Aim of the task: Leave the pictures behind and repeat all the entries exactly.

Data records
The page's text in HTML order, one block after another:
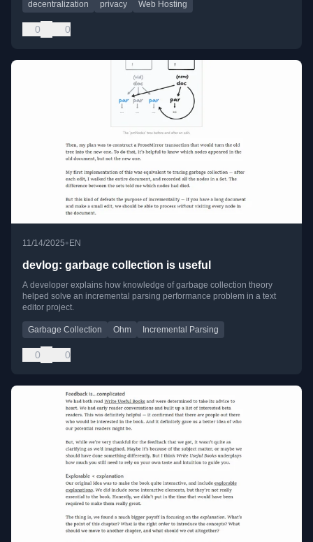
decentralization privacy Web Hosting
0 0
11/14/2025• EN
devlog: garbage collection is useful
A developer explains how knowledge of garbage collection theory
helped solve an incremental parsing performance problem in a text
editor project.
Garbage Collection Ohm Incremental Parsing
0 0
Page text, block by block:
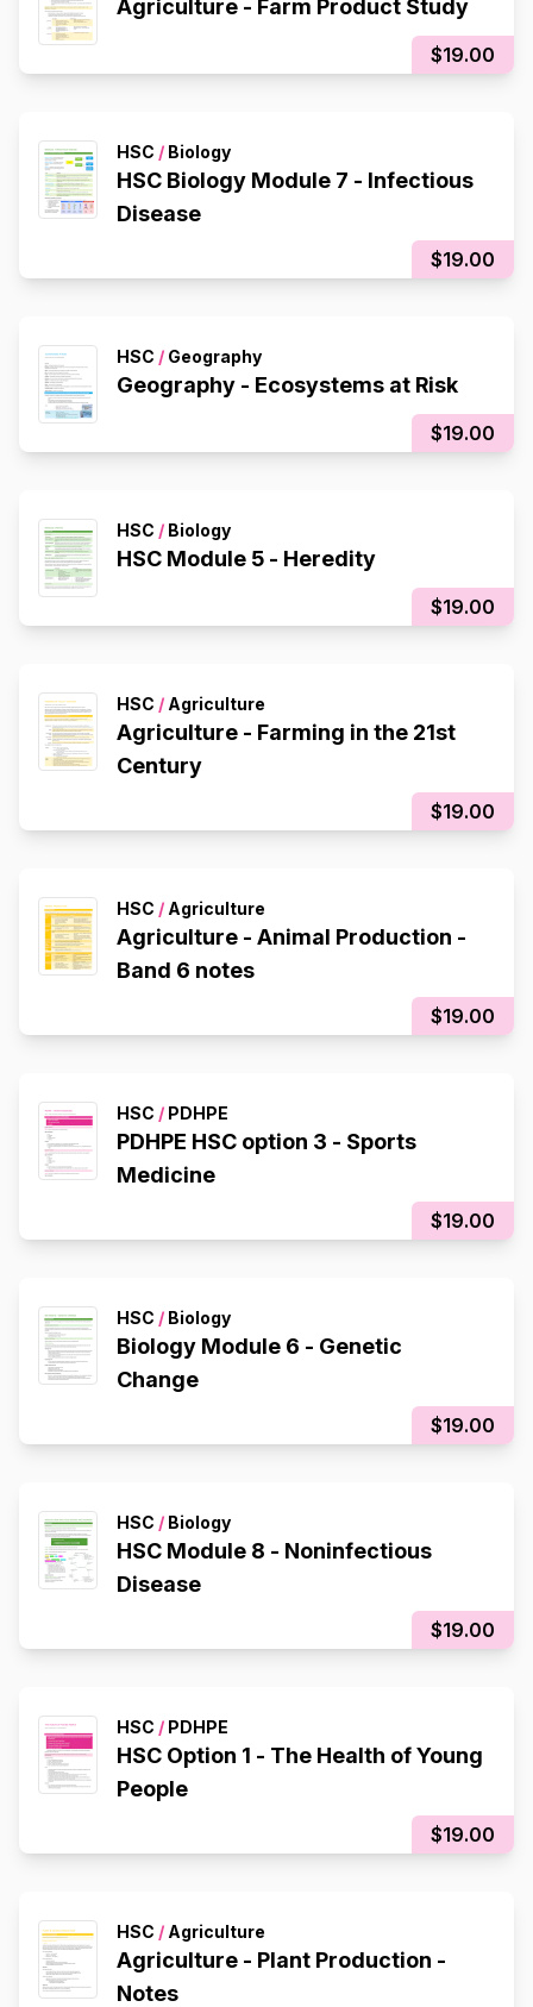
Agriculture - Farm Product Study
$19.00
HSC / Biology
HSC Biology Module 7 - Infectious
Disease
$19.00
HSC / Geography
Geography - Ecosystems at Risk
$19.00
HSC / Biology
HSC Module 5 - Heredity
$19.00
HSC / Agriculture
Agriculture - Farming in the 21st
Century
$19.00
HSC / Agriculture
Agriculture - Animal Production -
Band 6 notes
$19.00
HSC / PDHPE
PDHPE HSC option 3 - Sports
Medicine
$19.00
HSC / Biology
Biology Module 6 - Genetic
Change
$19.00
HSC / Biology
HSC Module 8 - Noninfectious
Disease
$19.00
HSC / PDHPE
HSC Option 1 - The Health of Young
People
$19.00
HSC / Agriculture
Agriculture - Plant Production -
Notes
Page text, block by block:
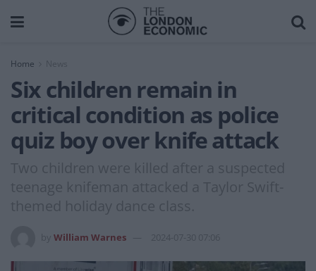
Home News
Six children remain in
critical condition as police
quiz boy over knife attack
Two children were killed after a suspected
teenage knifeman attacked a Taylor Swift-
themed holiday dance class.
William Warnes 2024-07-30 07:06
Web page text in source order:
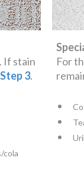
. If stain
Step 3.
cola
For
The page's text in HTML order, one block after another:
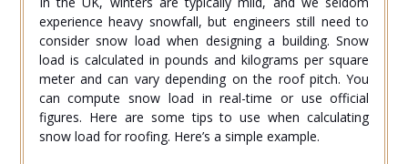
experience heavy snowfall, but engineers still need to
consider snow load when designing a building. Snow
load is calculated in pounds and kilograms per square
meter and can vary depending on the roof pitch. You
can compute snow load in real-time or use official
figures. Here are some tips to use when calculating
snow load for roofing. Here’s a simple example.
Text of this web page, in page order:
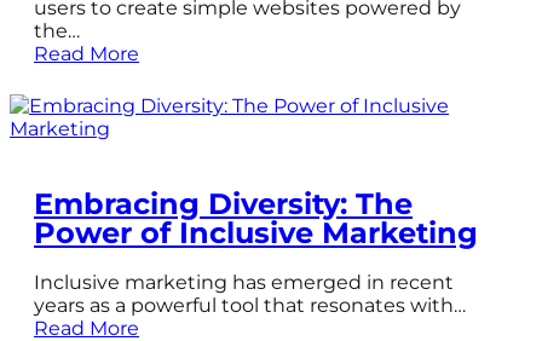
users to create simple websites powered by
the…
Read More
Embracing Diversity: The
Power of Inclusive Marketing
Inclusive marketing has emerged in recent
years as a powerful tool that resonates with…
Read More
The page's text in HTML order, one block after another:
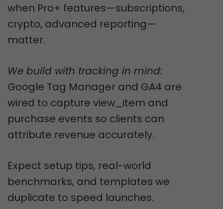
when Pro+ features—subscriptions,
crypto, advanced reporting—
matter.
We build with tracking in mind:
Google Tag Manager and GA4 are
wired to capture view_item and
purchase events so clients can
attribute revenue accurately.
Expect setup tips, real-world
benchmarks, and templates we
duplicate to speed launches.
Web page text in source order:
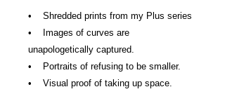
• Shredded prints from my Plus series
• Images of curves are
unapologetically captured.
• Portraits of refusing to be smaller.
• Visual proof of taking up space.
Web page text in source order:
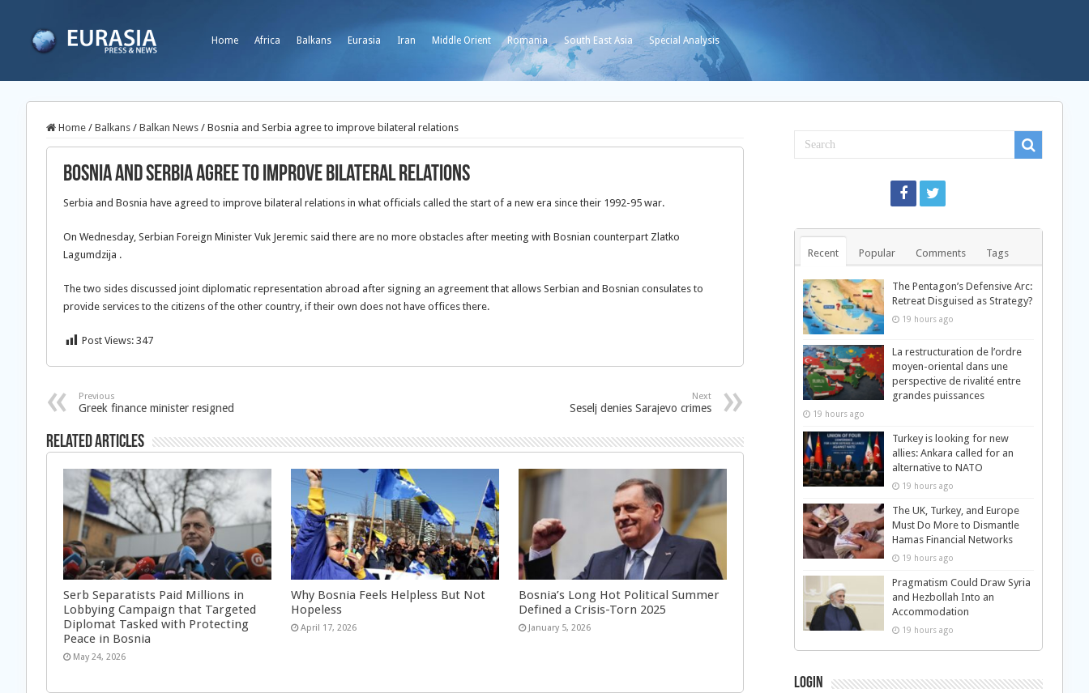
Home Africa Balkans Eurasia Iran Middle Orient Romania South East Asia Special Analysis
Home / Balkans / Balkan News / Bosnia and Serbia agree to improve bilateral relations
Bosnia and Serbia agree to improve bilateral relations
Serbia and Bosnia have agreed to improve bilateral relations in what officials called the start of a new era since their 1992-95 war.
On Wednesday, Serbian Foreign Minister Vuk Jeremic said there are no more obstacles after meeting with Bosnian counterpart Zlatko
Lagumdzija .
The two sides discussed joint diplomatic representation abroad after signing an agreement that allows Serbian and Bosnian consulates to
provide services to the citizens of the other country, if their own does not have offices there.
Post Views: 347
Previous
Greek finance minister resigned
Next
Seselj denies Sarajevo crimes
Related Articles
Serb Separatists Paid Millions in
Lobbying Campaign that Targeted
Diplomat Tasked with Protecting
Peace in Bosnia
May 24, 2026
Why Bosnia Feels Helpless But Not
Hopeless
April 17, 2026
Bosnia’s Long Hot Political Summer
Defined a Crisis-Torn 2025
January 5, 2026
Recent Popular Comments Tags
The Pentagon’s Defensive Arc:
Retreat Disguised as Strategy?
19 hours ago
La restructuration de l’ordre
moyen-oriental dans une
perspective de rivalité entre
grandes puissances
19 hours ago
Turkey is looking for new
allies: Ankara called for an
alternative to NATO
19 hours ago
The UK, Turkey, and Europe
Must Do More to Dismantle
Hamas Financial Networks
19 hours ago
Pragmatism Could Draw Syria
and Hezbollah Into an
Accommodation
19 hours ago
Login
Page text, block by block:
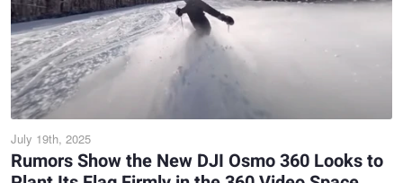
July 19th, 2025
Rumors Show the New DJI Osmo 360 Looks to
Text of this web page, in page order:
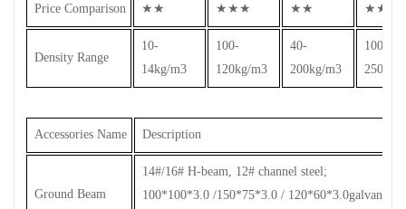
Price Comparison ★★ ★★★ ★★
Density Range
10-
14kg/m3
100-
120kg/m3
40-
200kg/m3
100-
250kg/
Accessories Name Description
Ground Beam
14#/16# H-beam, 12# channel steel;
100*100*3.0 /150*75*3.0 / 120*60*3.0galvanized
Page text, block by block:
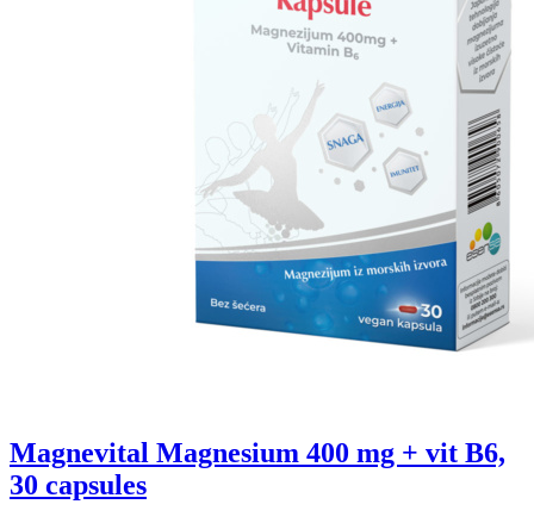
Magnevital Magnesium 400 mg + vit B6,
30 capsules

Task solution:
The page's text in HTML order, one block after another:
decentralization privacy Web Hosting
0 0
11/14/2025• EN
devlog: garbage collection is useful
A developer explains how knowledge of garbage collection theory
helped solve an incremental parsing performance problem in a text
editor project.
Garbage Collection Ohm Incremental Parsing
0 0
Page text, block by block:
Agriculture - Farm Product Study
$19.00
HSC / Biology
HSC Biology Module 7 - Infectious
Disease
$19.00
HSC / Geography
Geography - Ecosystems at Risk
$19.00
HSC / Biology
HSC Module 5 - Heredity
$19.00
HSC / Agriculture
Agriculture - Farming in the 21st
Century
$19.00
HSC / Agriculture
Agriculture - Animal Production -
Band 6 notes
$19.00
HSC / PDHPE
PDHPE HSC option 3 - Sports
Medicine
$19.00
HSC / Biology
Biology Module 6 - Genetic
Change
$19.00
HSC / Biology
HSC Module 8 - Noninfectious
Disease
$19.00
HSC / PDHPE
HSC Option 1 - The Health of Young
People
$19.00
HSC / Agriculture
Agriculture - Plant Production -
Notes
Page text, block by block:
Home News
Six children remain in
critical condition as police
quiz boy over knife attack
Two children were killed after a suspected
teenage knifeman attacked a Taylor Swift-
themed holiday dance class.
William Warnes 2024-07-30 07:06
Web page text in source order:
. If stain
Step 3.
cola
For
The page's text in HTML order, one block after another:
experience heavy snowfall, but engineers still need to
consider snow load when designing a building. Snow
load is calculated in pounds and kilograms per square
meter and can vary depending on the roof pitch. You
can compute snow load in real-time or use official
figures. Here are some tips to use when calculating
snow load for roofing. Here’s a simple example.
Text of this web page, in page order:
users to create simple websites powered by
the…
Read More
Embracing Diversity: The
Power of Inclusive Marketing
Inclusive marketing has emerged in recent
years as a powerful tool that resonates with…
Read More
The page's text in HTML order, one block after another:
when Pro+ features—subscriptions,
crypto, advanced reporting—
matter.
We build with tracking in mind:
Google Tag Manager and GA4 are
wired to capture view_item and
purchase events so clients can
attribute revenue accurately.
Expect setup tips, real-world
benchmarks, and templates we
duplicate to speed launches.
Web page text in source order:
• Shredded prints from my Plus series
• Images of curves are
unapologetically captured.
• Portraits of refusing to be smaller.
• Visual proof of taking up space.
Web page text in source order:
Home Africa Balkans Eurasia Iran Middle Orient Romania South East Asia Special Analysis
Home / Balkans / Balkan News / Bosnia and Serbia agree to improve bilateral relations
Bosnia and Serbia agree to improve bilateral relations
Serbia and Bosnia have agreed to improve bilateral relations in what officials called the start of a new era since their 1992-95 war.
On Wednesday, Serbian Foreign Minister Vuk Jeremic said there are no more obstacles after meeting with Bosnian counterpart Zlatko
Lagumdzija .
The two sides discussed joint diplomatic representation abroad after signing an agreement that allows Serbian and Bosnian consulates to
provide services to the citizens of the other country, if their own does not have offices there.
Post Views: 347
Previous
Greek finance minister resigned
Next
Seselj denies Sarajevo crimes
Related Articles
Serb Separatists Paid Millions in
Lobbying Campaign that Targeted
Diplomat Tasked with Protecting
Peace in Bosnia
May 24, 2026
Why Bosnia Feels Helpless But Not
Hopeless
April 17, 2026
Bosnia’s Long Hot Political Summer
Defined a Crisis-Torn 2025
January 5, 2026
Recent Popular Comments Tags
The Pentagon’s Defensive Arc:
Retreat Disguised as Strategy?
19 hours ago
La restructuration de l’ordre
moyen-oriental dans une
perspective de rivalité entre
grandes puissances
19 hours ago
Turkey is looking for new
allies: Ankara called for an
alternative to NATO
19 hours ago
The UK, Turkey, and Europe
Must Do More to Dismantle
Hamas Financial Networks
19 hours ago
Pragmatism Could Draw Syria
and Hezbollah Into an
Accommodation
19 hours ago
Login
Page text, block by block:
July 19th, 2025
Rumors Show the New DJI Osmo 360 Looks to
Text of this web page, in page order:
Price Comparison ★★ ★★★ ★★
Density Range
10-
14kg/m3
100-
120kg/m3
40-
200kg/m3
100-
250kg/
Accessories Name Description
Ground Beam
14#/16# H-beam, 12# channel steel;
100*100*3.0 /150*75*3.0 / 120*60*3.0galvanized
Page text, block by block:
Magnevital Magnesium 400 mg + vit B6,
30 capsules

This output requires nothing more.